Detailed Description
The technical solutions of the present invention will be described clearly and completely with reference to specific embodiments of the present invention, and it should be understood that the described embodiments are only a part of the embodiments of the present invention, and not all of the embodiments. All other embodiments, which can be derived by a person skilled in the art from the embodiments given herein without making any creative effort, shall fall within the protection scope of the present invention.
Example 1
Synthetic route of water-soluble polyurea antibacterial molecule (6U):
Figure BDA0003184791480000051
1) synthesis of fragment Compound 3
The amine compound (0.8g,3.5mmol) was dissolved in 20ml THF, the o-nitroisocyanate (0.437g,1.75mmol) was dissolved in 20ml THF, the two different reaction solutions were added dropwise and the temperature was raised to 80 ℃. Reflux was carried out with vigorous stirring for 2.5 hours to give a large amount of yellow solid, and the liquid was discarded by suction filtration. The resulting yellow solid was washed with anhydrous tetrahydrofuran and diethyl ether, respectively, under sonication, and dried in a vacuum oven to give pure compound 3(0.98g,1.4mmol) as a yellow solid in 85% yield.

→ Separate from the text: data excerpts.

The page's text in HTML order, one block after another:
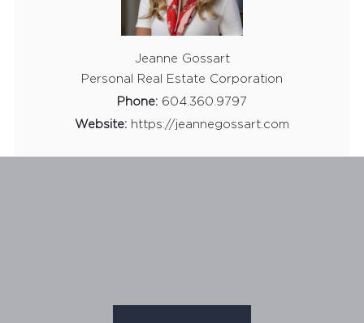
Jeanne Gossart
Personal Real Estate Corporation
Phone: 604.360.9797
Website: https://jeannegossart.com
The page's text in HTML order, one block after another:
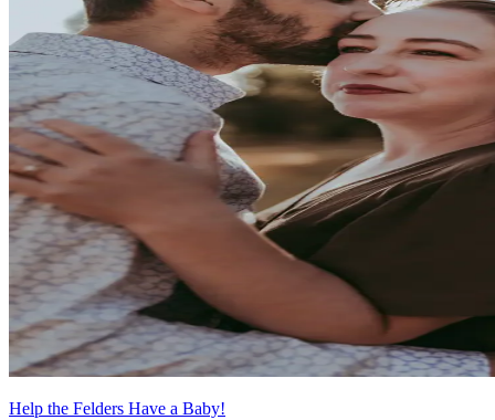
Help the Felders Have a Baby!
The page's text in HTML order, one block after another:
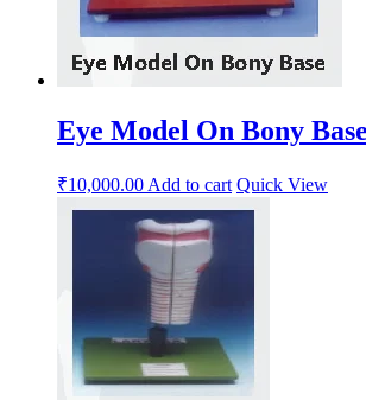
Eye Model On Bony Base
₹10,000.00 Add to cart Quick View
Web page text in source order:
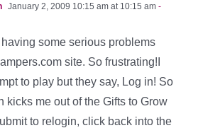
January 2, 2009 10:15 am at 10:15 am -
some serious problems
site. So frustrating!I
to play but they say, Log in! So
kicks me out of the Gifts to Grow
to relogin, click back into the
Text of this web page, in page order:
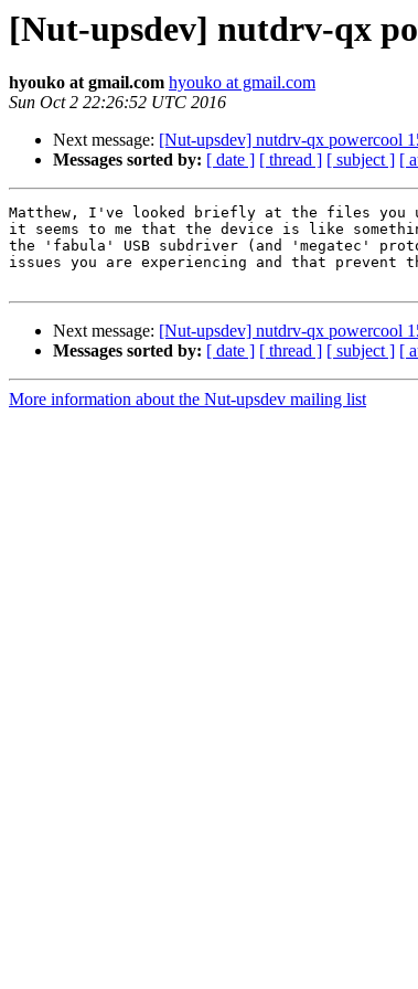
[Nut-upsdev] nutdrv-qx
hyouko at gmail.com hyouko at gmail.com
Sun Oct 2 22:26:52 UTC 2016
Next message: [Nut-upsdev] nutdrv-qx powercool
Messages sorted by: [ date ] [ thread ] [ subject ] [
Matthew, I've looked briefly at the files you
it seems to me that the device is like
the 'fabula' USB subdriver (and 'megatec'
issues you are experiencing and that prevent
Next message: [Nut-upsdev] nutdrv-qx powercool
Messages sorted by: [ date ] [ thread ] [ subject ] [
More information about the Nut-upsdev mailing list
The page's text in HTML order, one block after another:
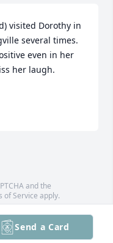
visited Dorothy in
several times.
even in her
her laugh.
and the
of Service apply.
contributors
Send a Card
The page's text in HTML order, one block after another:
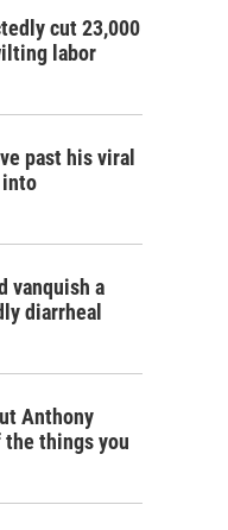
cut 23,000
labor
past his viral
into
vanquish a
diarrheal
Anthony
the things you

2) Synthesis of fragment Compound 4
Compound 3(0.9g,1.4mmol) and Pd/C10% (0.09g, cat.) were suspended in 200mL of THF at room temperature, and hydrazine hydrate (1.0mL) was added dropwise and the temperature was raised to 80 ℃. Reflux was carried out with vigorous stirring for 5 h, the solid was filtered off with suction, dissolved in DMF (50mL) and the Pd/C was removed by filtration through tight celite. The DMF solution of the dissolved product is evaporated to about 3ml, after standing at normal temperature, 200ml of anhydrous ether is slowly added, white precipitate is collected, the white solid is washed for 3 times by anhydrous tetrahydrofuran and anhydrous ether under the ultrasonic condition respectively, and vacuum drying is carried out to obtain pure white solid compound 4(0.6g,0.8mmol), wherein the yield is 75%.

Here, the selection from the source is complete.